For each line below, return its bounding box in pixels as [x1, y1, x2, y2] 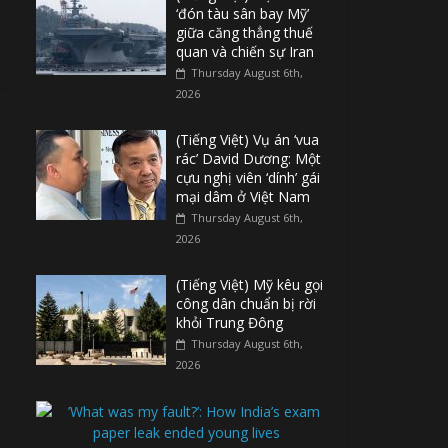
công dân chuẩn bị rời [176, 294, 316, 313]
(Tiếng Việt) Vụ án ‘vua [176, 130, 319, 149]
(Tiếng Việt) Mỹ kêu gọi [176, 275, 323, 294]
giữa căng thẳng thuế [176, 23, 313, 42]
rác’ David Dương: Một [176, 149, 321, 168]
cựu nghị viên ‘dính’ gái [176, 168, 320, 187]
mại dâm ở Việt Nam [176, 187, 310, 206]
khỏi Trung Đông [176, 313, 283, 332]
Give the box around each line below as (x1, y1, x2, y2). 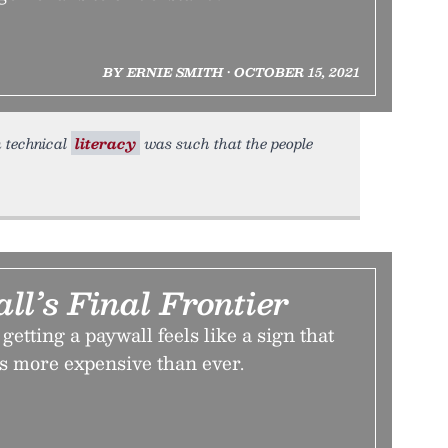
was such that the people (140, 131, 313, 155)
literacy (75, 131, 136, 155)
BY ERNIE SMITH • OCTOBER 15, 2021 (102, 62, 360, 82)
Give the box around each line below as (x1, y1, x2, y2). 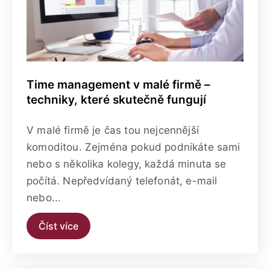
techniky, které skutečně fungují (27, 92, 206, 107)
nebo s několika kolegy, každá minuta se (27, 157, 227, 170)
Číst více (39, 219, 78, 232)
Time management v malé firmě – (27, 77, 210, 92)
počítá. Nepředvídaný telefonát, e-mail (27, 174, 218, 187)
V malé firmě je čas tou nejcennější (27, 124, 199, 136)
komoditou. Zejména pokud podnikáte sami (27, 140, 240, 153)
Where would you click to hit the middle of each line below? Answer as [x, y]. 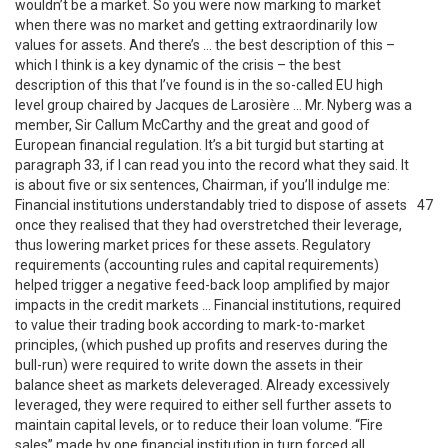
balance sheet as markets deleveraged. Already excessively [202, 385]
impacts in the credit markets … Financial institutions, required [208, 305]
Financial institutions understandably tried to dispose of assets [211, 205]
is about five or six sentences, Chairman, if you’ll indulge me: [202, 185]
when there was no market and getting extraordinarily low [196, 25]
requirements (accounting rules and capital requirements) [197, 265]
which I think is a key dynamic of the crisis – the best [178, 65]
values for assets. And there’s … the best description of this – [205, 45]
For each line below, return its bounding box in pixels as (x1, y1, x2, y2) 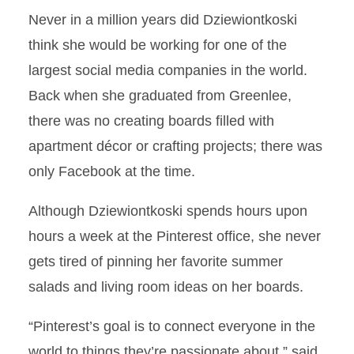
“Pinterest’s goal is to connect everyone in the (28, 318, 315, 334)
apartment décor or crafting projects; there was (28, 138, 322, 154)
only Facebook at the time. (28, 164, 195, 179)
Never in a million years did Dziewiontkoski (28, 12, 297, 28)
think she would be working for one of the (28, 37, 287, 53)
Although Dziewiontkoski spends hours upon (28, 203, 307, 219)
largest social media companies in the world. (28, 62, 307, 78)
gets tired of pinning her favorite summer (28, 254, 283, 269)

* * *

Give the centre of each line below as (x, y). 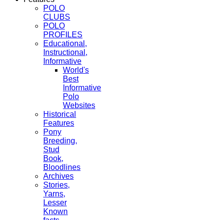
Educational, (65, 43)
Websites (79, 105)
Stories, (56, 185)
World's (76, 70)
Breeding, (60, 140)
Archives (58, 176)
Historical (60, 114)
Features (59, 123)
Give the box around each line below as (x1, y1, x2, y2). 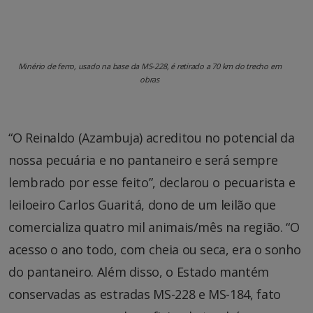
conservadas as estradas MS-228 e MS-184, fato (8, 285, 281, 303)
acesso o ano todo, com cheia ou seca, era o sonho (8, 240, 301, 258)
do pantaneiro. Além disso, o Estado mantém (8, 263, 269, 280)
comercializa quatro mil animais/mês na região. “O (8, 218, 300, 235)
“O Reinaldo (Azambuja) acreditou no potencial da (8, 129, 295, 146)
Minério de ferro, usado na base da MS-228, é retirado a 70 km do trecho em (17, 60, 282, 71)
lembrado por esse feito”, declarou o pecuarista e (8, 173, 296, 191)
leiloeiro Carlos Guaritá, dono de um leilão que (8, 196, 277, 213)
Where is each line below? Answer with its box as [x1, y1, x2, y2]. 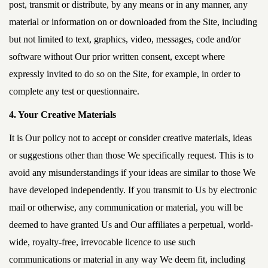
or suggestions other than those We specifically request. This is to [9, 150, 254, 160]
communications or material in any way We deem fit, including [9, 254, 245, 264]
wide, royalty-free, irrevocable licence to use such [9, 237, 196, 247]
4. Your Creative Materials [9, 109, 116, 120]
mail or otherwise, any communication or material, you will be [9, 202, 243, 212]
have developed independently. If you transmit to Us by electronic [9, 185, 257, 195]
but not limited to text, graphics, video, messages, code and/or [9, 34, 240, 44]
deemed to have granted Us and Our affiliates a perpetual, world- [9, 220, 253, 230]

* * *

Every line of the entries above that holds "Việt" should be copied out.

ANSWER:
(Tiếng Việt) Vụ án ‘vua [176, 130, 319, 149]
(Tiếng Việt) Mỹ kêu gọi [176, 275, 323, 294]
mại dâm ở Việt Nam [176, 187, 310, 206]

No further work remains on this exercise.